--- START ---

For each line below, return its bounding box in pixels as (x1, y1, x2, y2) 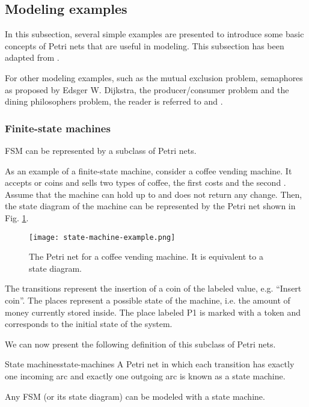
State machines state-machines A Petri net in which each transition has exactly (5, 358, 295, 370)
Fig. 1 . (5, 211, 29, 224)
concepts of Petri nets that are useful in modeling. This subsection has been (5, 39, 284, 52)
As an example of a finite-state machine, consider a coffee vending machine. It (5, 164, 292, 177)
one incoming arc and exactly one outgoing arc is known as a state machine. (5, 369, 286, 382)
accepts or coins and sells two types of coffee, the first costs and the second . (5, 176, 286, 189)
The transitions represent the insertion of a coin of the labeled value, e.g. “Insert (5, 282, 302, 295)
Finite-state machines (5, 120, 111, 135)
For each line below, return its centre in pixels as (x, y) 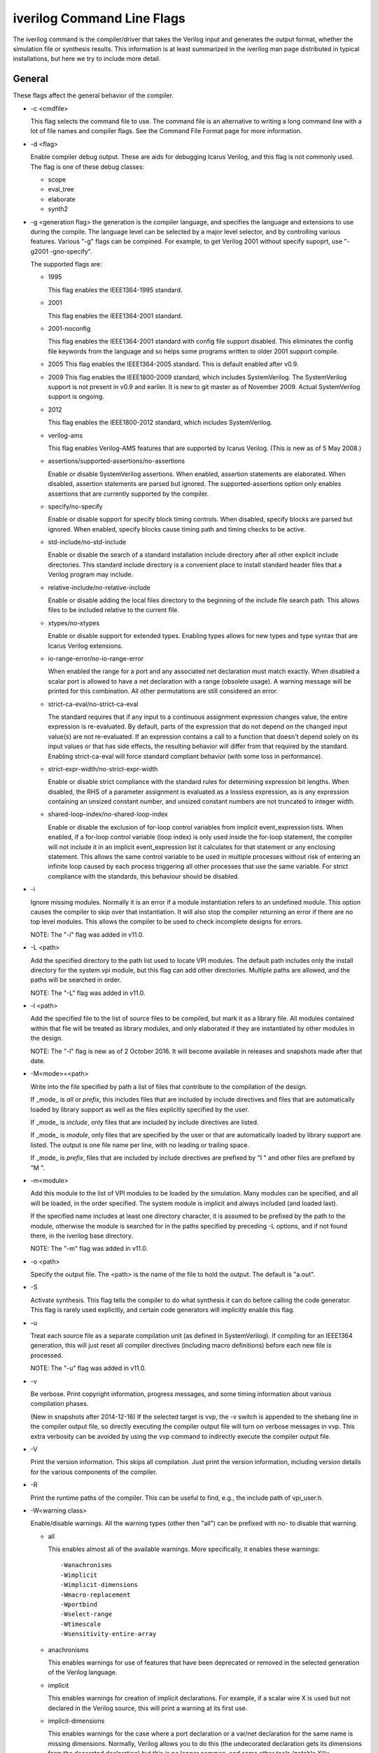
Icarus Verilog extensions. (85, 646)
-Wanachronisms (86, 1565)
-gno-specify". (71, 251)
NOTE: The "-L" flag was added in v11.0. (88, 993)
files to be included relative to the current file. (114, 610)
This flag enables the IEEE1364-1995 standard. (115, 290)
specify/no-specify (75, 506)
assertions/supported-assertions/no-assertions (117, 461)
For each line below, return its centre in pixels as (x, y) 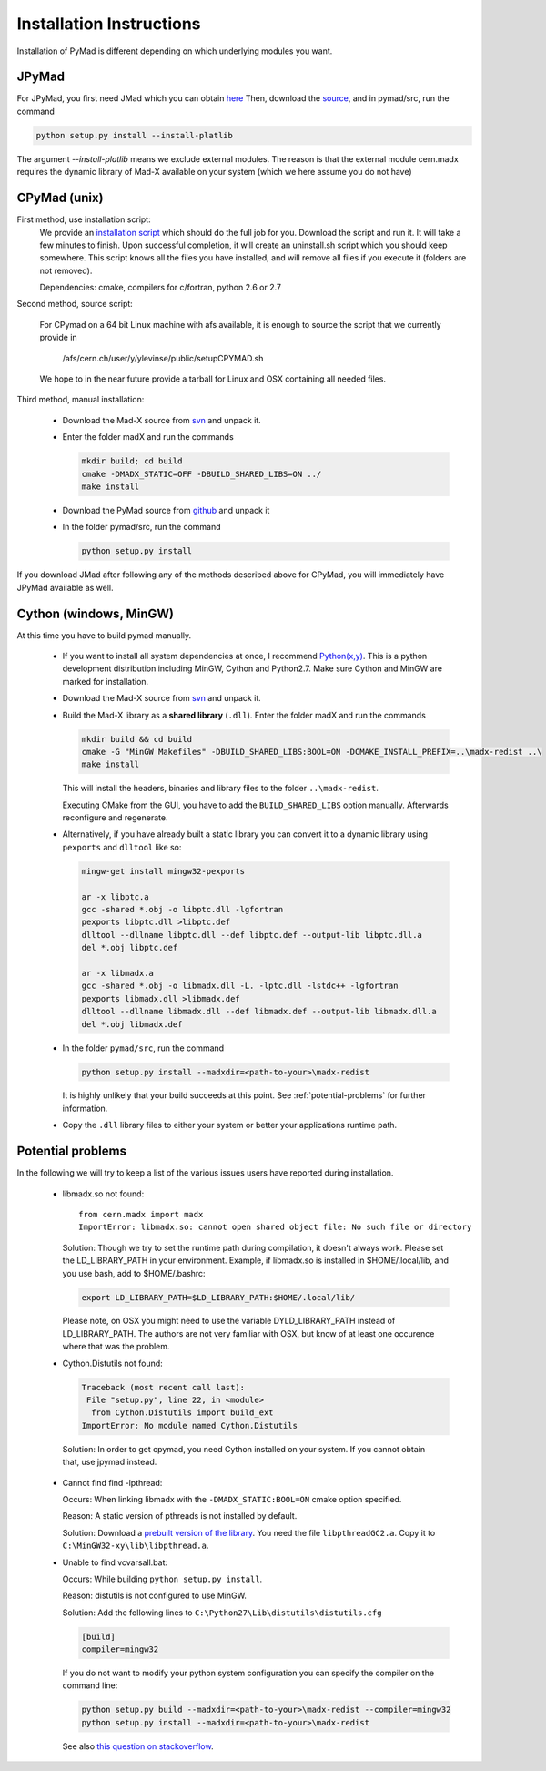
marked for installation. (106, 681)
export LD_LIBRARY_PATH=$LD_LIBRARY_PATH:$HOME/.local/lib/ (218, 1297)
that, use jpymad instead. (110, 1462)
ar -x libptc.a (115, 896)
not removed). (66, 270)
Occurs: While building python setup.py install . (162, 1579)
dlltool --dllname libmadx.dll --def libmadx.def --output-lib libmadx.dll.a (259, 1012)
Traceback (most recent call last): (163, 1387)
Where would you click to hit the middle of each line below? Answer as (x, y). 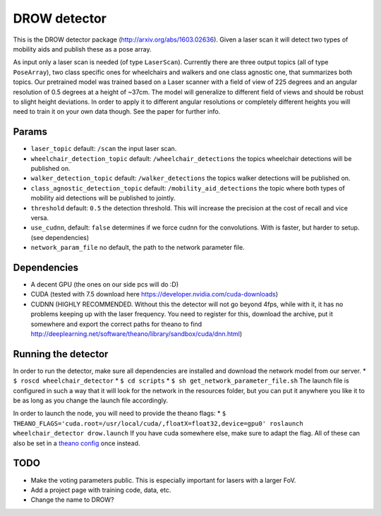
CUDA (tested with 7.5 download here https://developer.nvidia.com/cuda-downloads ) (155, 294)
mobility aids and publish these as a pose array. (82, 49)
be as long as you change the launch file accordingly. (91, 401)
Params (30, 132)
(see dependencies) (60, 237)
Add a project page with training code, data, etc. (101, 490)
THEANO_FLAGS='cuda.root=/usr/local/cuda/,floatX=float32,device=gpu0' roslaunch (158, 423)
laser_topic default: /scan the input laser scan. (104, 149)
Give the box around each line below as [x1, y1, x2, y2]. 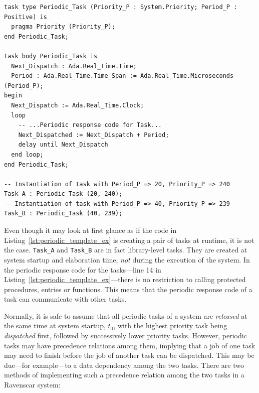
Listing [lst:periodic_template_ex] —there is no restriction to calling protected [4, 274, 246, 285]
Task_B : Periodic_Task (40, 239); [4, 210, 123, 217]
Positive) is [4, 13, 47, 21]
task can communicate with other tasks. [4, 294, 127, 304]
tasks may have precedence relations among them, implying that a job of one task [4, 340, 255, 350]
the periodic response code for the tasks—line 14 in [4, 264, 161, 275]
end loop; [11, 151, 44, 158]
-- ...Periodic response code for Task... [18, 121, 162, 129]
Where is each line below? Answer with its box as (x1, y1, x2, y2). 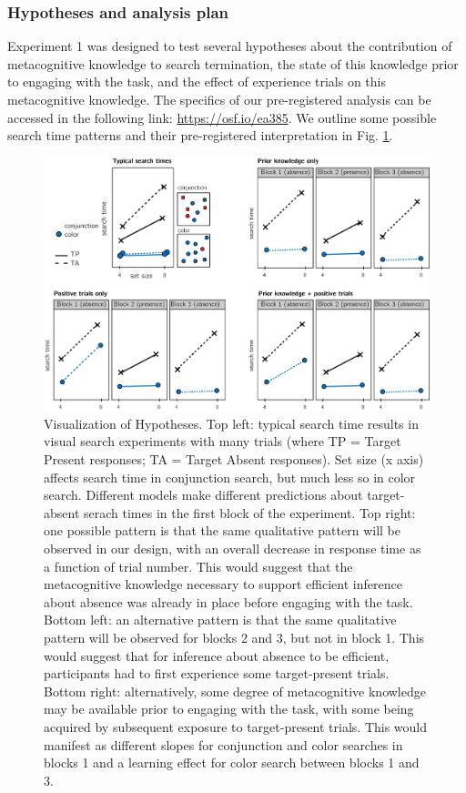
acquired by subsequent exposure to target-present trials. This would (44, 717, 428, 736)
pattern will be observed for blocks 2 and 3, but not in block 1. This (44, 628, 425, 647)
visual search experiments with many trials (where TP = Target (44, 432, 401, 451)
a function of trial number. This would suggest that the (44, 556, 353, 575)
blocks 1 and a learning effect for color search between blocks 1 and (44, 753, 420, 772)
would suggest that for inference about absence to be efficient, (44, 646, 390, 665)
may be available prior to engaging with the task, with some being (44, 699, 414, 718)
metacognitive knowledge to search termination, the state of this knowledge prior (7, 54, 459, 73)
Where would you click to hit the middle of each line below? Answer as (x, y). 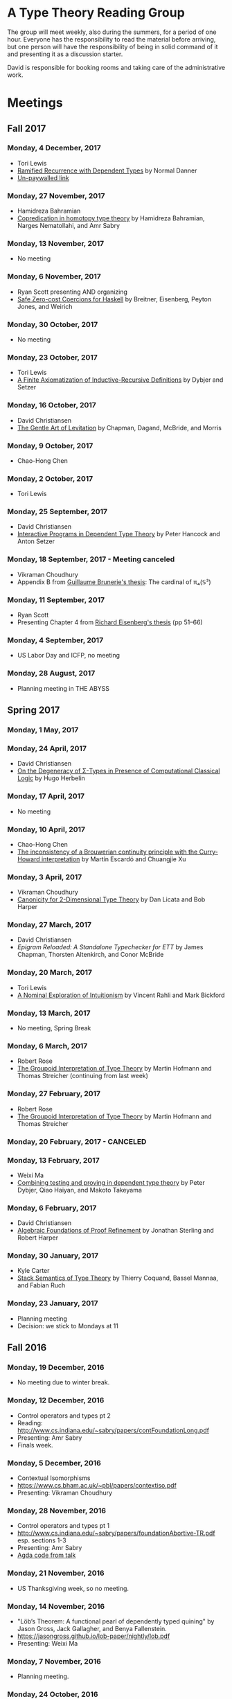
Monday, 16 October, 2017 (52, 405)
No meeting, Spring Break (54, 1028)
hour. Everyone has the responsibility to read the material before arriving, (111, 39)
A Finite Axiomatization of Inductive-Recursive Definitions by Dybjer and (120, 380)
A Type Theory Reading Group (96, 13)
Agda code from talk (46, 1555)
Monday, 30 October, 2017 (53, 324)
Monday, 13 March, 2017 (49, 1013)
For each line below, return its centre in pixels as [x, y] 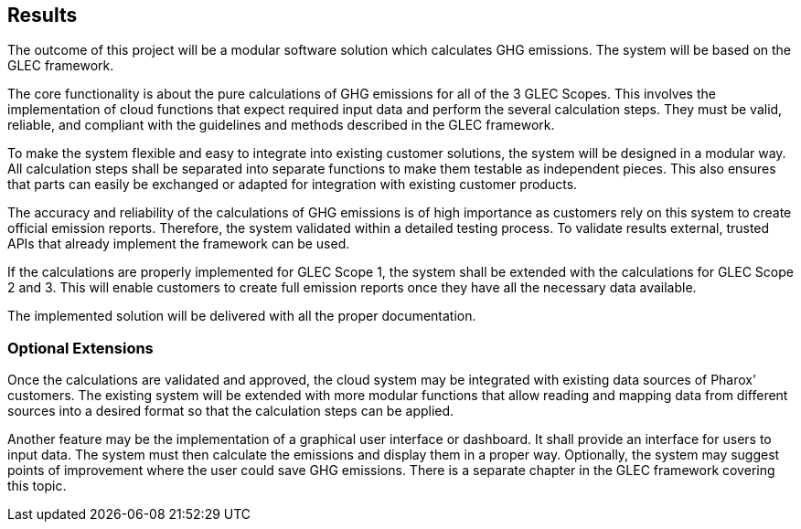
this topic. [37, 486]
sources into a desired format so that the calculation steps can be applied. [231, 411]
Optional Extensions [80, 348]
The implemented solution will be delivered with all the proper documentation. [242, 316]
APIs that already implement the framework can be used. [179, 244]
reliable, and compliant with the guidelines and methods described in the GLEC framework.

--- END ---

### Exercise goal
Copy range, inclusive: the line holding "task can communicate" to the line holding "end loop; [11, 151, 44, 158]". Reproduce exactly those lines of the records above and no others.

### Task result
task can communicate with other tasks. [4, 294, 127, 304]
tasks may have precedence relations among them, implying that a job of one task [4, 340, 255, 350]
the periodic response code for the tasks—line 14 in [4, 264, 161, 275]
end loop; [11, 151, 44, 158]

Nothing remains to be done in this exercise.